2. The method of claim 1, wherein the determining of the similarity between the first C2 server and the second C2 server on the basis of the extracted attribute vectors comprises:
determining a first attribute similarity between a first attribute vector of the first C2 server and a first attribute vector of the second C2 server;
determining an nth attribute similarity between an nth attribute vector of the first C2 server and an nth attribute vector of the second C2 server; and
determining the similarity between the first C2 server and the second C2 server on the basis of the first attribute similarity to the nth attribute similarity.
3. The method of claim 1, further comprising:
generating attribute type vectors by inputting attribute type information indicating types of the attributes into an embedding model; and
storing the generate attribute type vectors in the database.
4. The method of claim 3, wherein the determining of the similarity between the first C2 server and the second C2 server on the basis of the extracted attribute vectors comprises:
extracting attribute type vectors corresponding to types of the extracted attribute vectors; and
determining the similarity between the first C2 server and the second C2 server on the basis of the extracted attribute vectors and the extracted attribute type vectors.
5. The method of claim 1, wherein the extracting of the attribute vectors for determining the similarity between the first C2 server and the second C2 server from the attribute vectors stored in the database comprises:
generating an attribute vector sequence of the first C2 server composed of a plurality of extracted attribute vectors of the first C2 server; and
generating an attribute vector sequence of the second C2 server composed of a plurality of extracted attribute vectors of the second C2 server.

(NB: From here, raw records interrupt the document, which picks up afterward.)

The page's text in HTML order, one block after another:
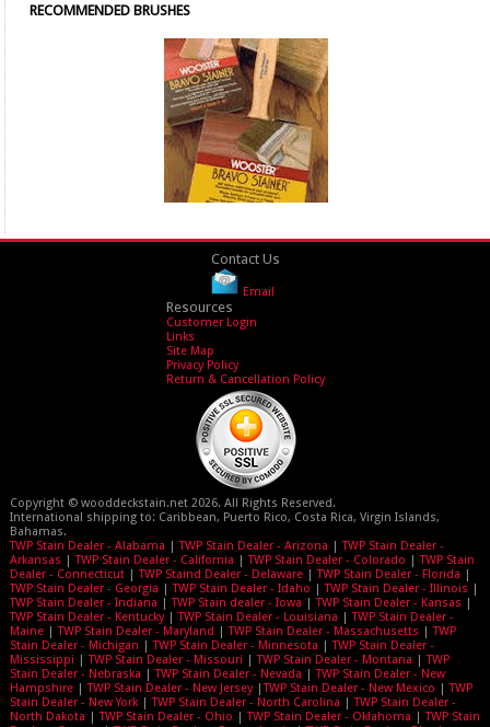
RECOMMENDED BRUSHES
Contact Us
Email
Resources
Customer Login
Links
Site Map
Privacy Policy
Return & Cancellation Policy
Copyright © wooddeckstain.net 2026. All Rights Reserved.
International shipping to: Caribbean, Puerto Rico, Costa Rica, Virgin Islands,
Bahamas.
TWP Stain Dealer - Alabama |TWP Stain Dealer - Arizona |TWP Stain Dealer -
Arkansas |TWP Stain Dealer - California |TWP Stain Dealer - Colorado |TWP Stain
Dealer - Connecticut|TWP Staind Dealer - Delaware|TWP Stain Dealer - Florida |
TWP Stain Dealer - Georgia |TWP Stain Dealer - Idaho |TWP Stain Dealer - Illinois |
TWP Stain Dealer - Indiana |TWP Stain dealer - Iowa |TWP Stain Dealer - Kansas |
TWP Stain Dealer - Kentucky|TWP Stain Dealer - Louisiana | TWP Stain Dealer -
Maine| TWP Stain Dealer - Maryland | TWP Stain Dealer - Massachusetts | TWP
Stain Dealer - Michigan | TWP Stain Dealer - Minnesota | TWP Stain Dealer -
Mississippi | TWP Stain Dealer - Missouri | TWP Stain Dealer - Montana | TWP
Stain Dealer - Nebraska | TWP Stain Dealer - Nevada | TWP Stain Dealer - New
Hampshire| TWP Stain Dealer - New Jersey|TWP Stain Dealer - New Mexico |TWP
Stain Dealer - New York|TWP Stain Dealer - North Carolina |TWP Stain Dealer -
North Dakota |TWP Stain Dealer - Ohio |TWP Stain Dealer - Oklahoma |TWP Stain
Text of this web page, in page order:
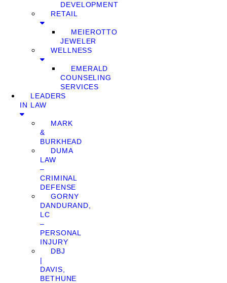
DEVELOPMENT
RETAIL
MEIEROTTO
JEWELER
WELLNESS
EMERALD
COUNSELING
SERVICES
LEADERS
IN LAW
MARK
&
BURKHEAD
DUMA
LAW
–
CRIMINAL
DEFENSE
GORNY
DANDURAND,
LC
–
PERSONAL
INJURY
DBJ
|
DAVIS,
BETHUNE
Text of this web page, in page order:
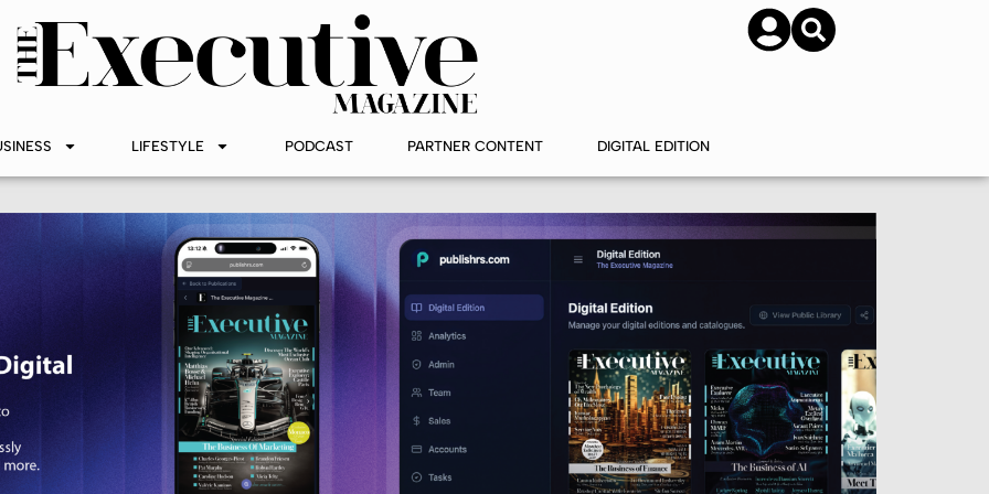
SUBSCRIBE
LIFESTYLE PODCAST PARTNER CONTENT DIGITAL EDITION
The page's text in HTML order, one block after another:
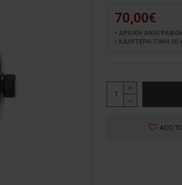
70,00€
ΑΡΧΙΚΗ
ΚΑΛΥΤΕΡΗ ΤΙΜΗ 30
ADD
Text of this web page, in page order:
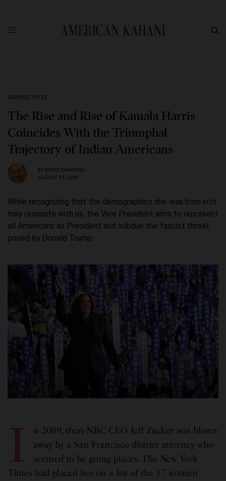
PERSPECTIVES
The Rise and Rise of Kamala Harris
Coincides With the Triumphal
Trajectory of Indian Americans
BY ROHIT CHANDRA
AUGUST 23, 2024
While recognizing that the demographics she was born into
may resonate with us, the Vice President aims to represent
all Americans as President and subdue the fascist threat
posed by Donald Trump.
I
n 2009, then-NBC CEO Jeff Zucker was blown
away by a San Francisco district attorney who
seemed to be going places. The New York
Times had placed her on a list of the 17 women
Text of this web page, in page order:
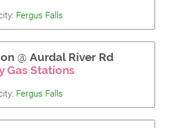
Fergus Falls
@ Aurdal River Rd
Gas Stations
Fergus Falls
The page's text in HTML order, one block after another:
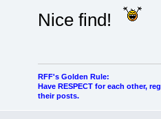
Nice find!
RFF's Golden Rule:
Have RESPECT for each other,
their posts.
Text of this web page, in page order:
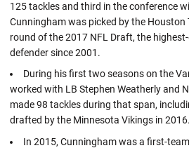
125 tackles and third in the conference
Cunningham was picked by the Houston
round of the 2017 NFL Draft, the
defender since 2001.
During his first two seasons on the
worked with LB Stephen Weatherly and
made 98 tackles during that span,
drafted by the Minnesota Vikings in 2016.
In 2015, Cunningham was a first-
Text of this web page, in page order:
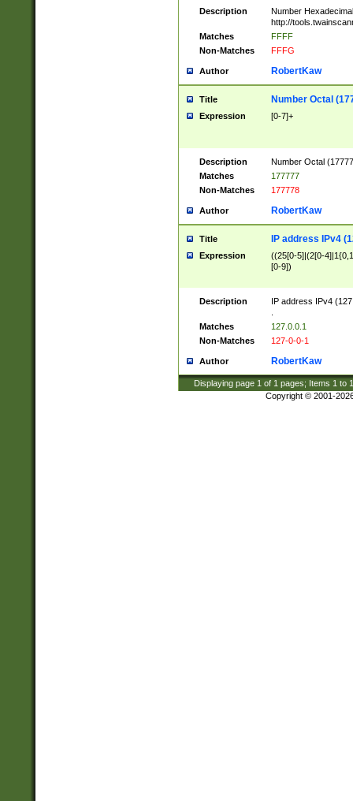
Description
Number
http://
Matches
FFFF
Non-Matches
FFFG
Author RobertKaw
Title Number Octal
Expression [0-7]+
Description
Number Octal
Matches
177777
Non-Matches
177778
Author RobertKaw
Title IP address IPv4
Expression
((25[0-5]|(2[0-
[0-9])
Description
IP address IPv4
Matches
127.0.0.1
Non-Matches
127-0-0-1
Author RobertKaw
Displaying page 1 of 1 pages; Items 1 to
Copyright © 2001-
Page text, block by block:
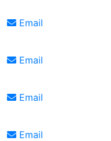
Email
Email
Email
Email
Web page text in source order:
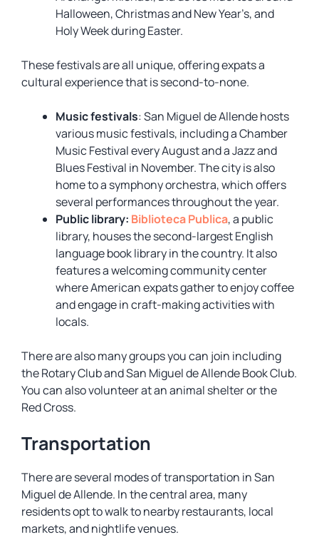
Halloween, Christmas and New Year’s, and
Holy Week during Easter.
These festivals are all unique, offering expats a
cultural experience that is second-to-none.
Music festivals: San Miguel de Allende hosts
various music festivals, including a Chamber
Music Festival every August and a Jazz and
Blues Festival in November. The city is also
home to a symphony orchestra, which offers
several performances throughout the year.
Public library: Biblioteca Publica,a public
library, houses the second-largest English
language book library in the country. It also
features a welcoming community center
where American expats gather to enjoy coffee
and engage in craft-making activities with
locals.
There are also many groups you can join including
the Rotary Club and San Miguel de Allende Book Club.
You can also volunteer at an animal shelter or the
Red Cross.
Transportation
There are several modes of transportation in San
Miguel de Allende. In the central area, many
residents opt to walk to nearby restaurants, local
markets, and nightlife venues.
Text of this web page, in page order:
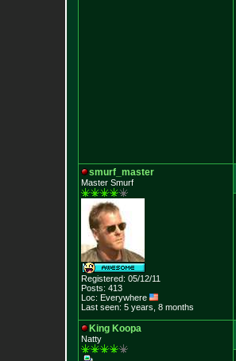
smurf_master
Master Smurf
Registered: 05/12/11
Posts: 413
Loc: Everywhere
Last seen: 5 years, 8 months
King Koopa
Natty
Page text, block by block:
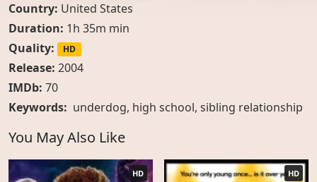
Country: United States
Duration: 1h 35m min
Quality:
HD
Release: 2004
IMDb: 70
Keywords: underdog, high school, sibling relationship
You May Also Like
HD HD
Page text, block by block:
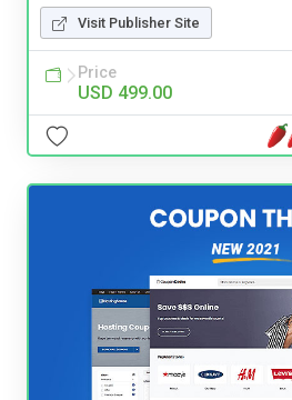
Visit Publisher Site
Price
USD 499.00
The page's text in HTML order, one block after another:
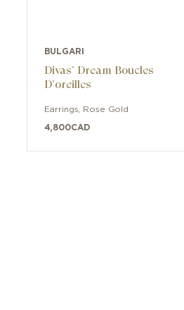
BULGARI
Divas’ Dream Boucles
D’oreilles
Earrings, Rose Gold
4,800CAD
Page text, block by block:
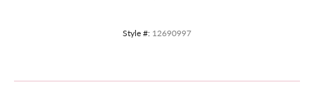
Style #: 12690997

6. The method of claim 1, wherein the acquiring of the attribute information of the plurality of C2 servers comprises:
transmitting a request message to the C2 servers and receiving response messages corresponding to the request message; and
acquiring attribute information of the C2 servers included in the received response messages.

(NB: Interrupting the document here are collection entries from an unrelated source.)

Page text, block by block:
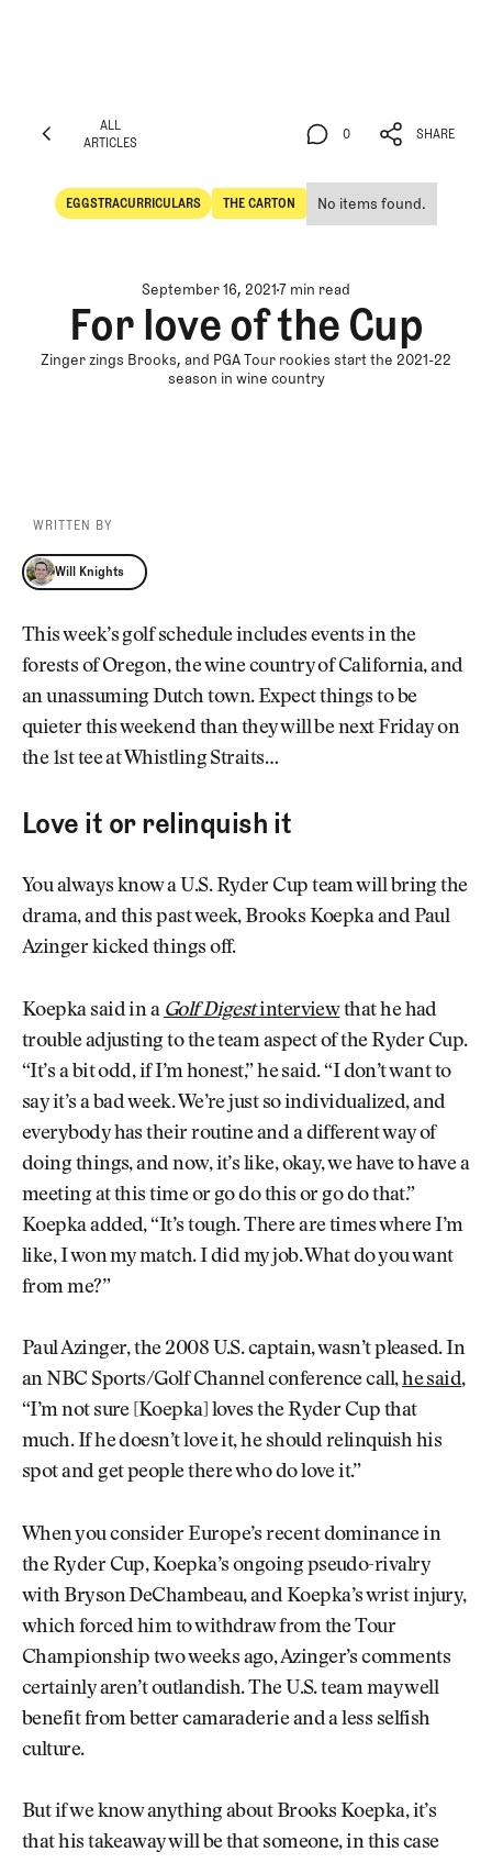
ALL
ARTICLES
EGGSTRACURRICULARS
Eggstracurriculars
THE CARTON
The Carton
No items found.
0
0
SHARE
SHARE
September 16, 20217 min read
For love of the Cup
Zinger zings Brooks, and PGA Tour rookies start the 2021-22
season in wine country
WRITTEN BY
Will Knights
Will Knights
This week’s golf schedule includes events in the
forests of Oregon, the wine country of California, and
an unassuming Dutch town. Expect things to be
quieter this weekend than they will be next Friday on
the 1st tee at Whistling Straits…
Love it or relinquish it
You always know a U.S. Ryder Cup team will bring the
drama, and this past week, Brooks Koepka and Paul
Azinger kicked things off.
Koepka said in a Golf Digestinterviewthat he had
trouble adjusting to the team aspect of the Ryder Cup.
“It’s a bit odd, if I’m honest,” he said. “I don’t want to
say it’s a bad week. We’re just so individualized, and
everybody has their routine and a different way of
doing things, and now, it’s like, okay, we have to have a
meeting at this time or go do this or go do that.”
Koepka added, “It’s tough. There are times where I’m
like, I won my match. I did my job. What do you want
from me?”
Paul Azinger, the 2008 U.S. captain, wasn’t pleased. In
an NBC Sports/Golf Channel conference call,he said,
“I’m not sure [Koepka] loves the Ryder Cup that
much. If he doesn’t love it, he should relinquish his
spot and get people there who do love it.”
When you consider Europe’s recent dominance in
the Ryder Cup, Koepka’s ongoing pseudo-rivalry
with Bryson DeChambeau, and Koepka’s wrist injury,
which forced him to withdraw from the Tour
Championship two weeks ago, Azinger’s comments
certainly aren’t outlandish. The U.S. team may well
benefit from better camaraderie and a less selfish
culture.
But if we know anything about Brooks Koepka, it’s
that his takeaway will be that someone, in this case

7. The method of claim 1, wherein the attribute information is text indicating at least one of domain names of the C2 servers, domain registrars, and information that is related to the C2 servers and included in response messages received from the C2 servers.

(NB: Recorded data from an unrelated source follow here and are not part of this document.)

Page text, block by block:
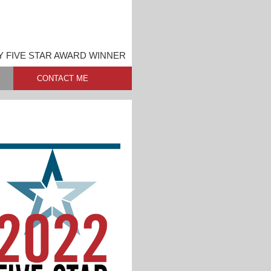
FIVE STAR AWARD WINNER
CONTACT ME
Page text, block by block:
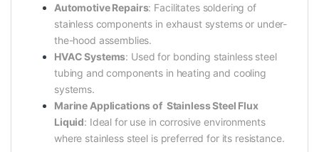
Automotive Repairs: Facilitates soldering of
stainless components in exhaust systems or under-
the-hood assemblies.
HVAC Systems: Used for bonding stainless steel
tubing and components in heating and cooling
systems.
Marine Applications of Stainless Steel Flux
Liquid: Ideal for use in corrosive environments
where stainless steel is preferred for its resistance.
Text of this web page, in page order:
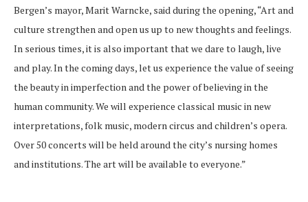
Bergen’s mayor, Marit Warncke, said during the opening, “Art and
culture strengthen and open us up to new thoughts and feelings.
In serious times, it is also important that we dare to laugh, live
and play. In the coming days, let us experience the value of seeing
the beauty in imperfection and the power of believing in the
human community. We will experience classical music in new
interpretations, folk music, modern circus and children’s opera.
Over 50 concerts will be held around the city’s nursing homes
and institutions. The art will be available to everyone.”
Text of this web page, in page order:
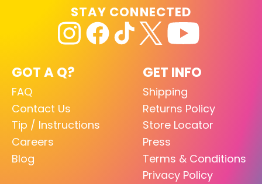
GOT A Q?
FAQ
Contact Us
Tip / Instructions
Careers
Blog
GET INFO
Shipping
Returns Policy
Store Locator
Press
Terms & Conditions
Privacy Policy
STAY CONNECTED
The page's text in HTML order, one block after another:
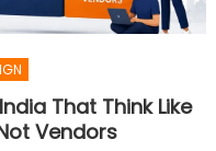
That Think Like
Vendors
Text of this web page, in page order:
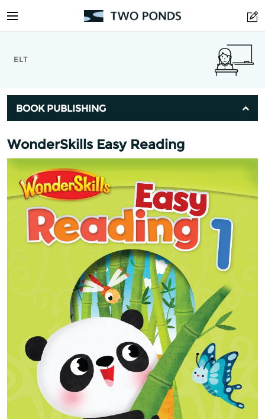
ELT
BOOK PUBLISHING
WonderSkills Easy Reading
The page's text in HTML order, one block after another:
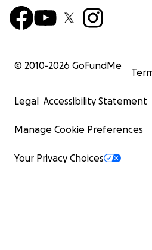
© 2010-2026 GoFundMe
Legal Accessibility Statement
Manage Cookie Preferences
Your Privacy Choices
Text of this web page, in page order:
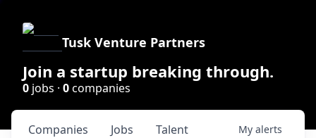
Tusk Venture Partners
Join a startup breaking through.
0 jobs · 0companies
Jobs
Companies Talent My alerts

8. The method of claim 1, wherein the generating of attribute vectors of the plurality of C2 servers by inputting the at least one piece of the attribute information regarding each of the plurality of C2 servers into the embedding model comprises:
generating a first attribute vector by inputting first attribute information of the first C2 server into a first embedding model; and
generating a second attribute vector by inputting second attribute information of the first C2 server into a second embedding model.
9. The method of claim 8, wherein the first attribute vector and the second attribute vector have the same dimensions.
10. A computer-readable recording medium on which a program causing a computer to perform the method of claim 1 is recorded.
11. A device for performing a method of analyzing similarity between command and control (C2) servers, the device comprising:
a communicator configured to transmit and receive data to and from a C2 server;
a storage including a memory and a database; and
a processor,
wherein the processor acquires attribute information indicating attributes of a plurality of C2 servers, generates attribute vectors of the plurality of C2 servers by inputting at least one piece of attribute information regarding each of the plurality of C2 servers into an embedding model, stores the generated attribute vectors in the database, extracts attribute vectors for determining similarity between a first C2 server and a second C2 server from the attribute vectors stored in the database, and determines similarity between the first C2 server and the second C2 server on the basis of the extracted attribute vectors.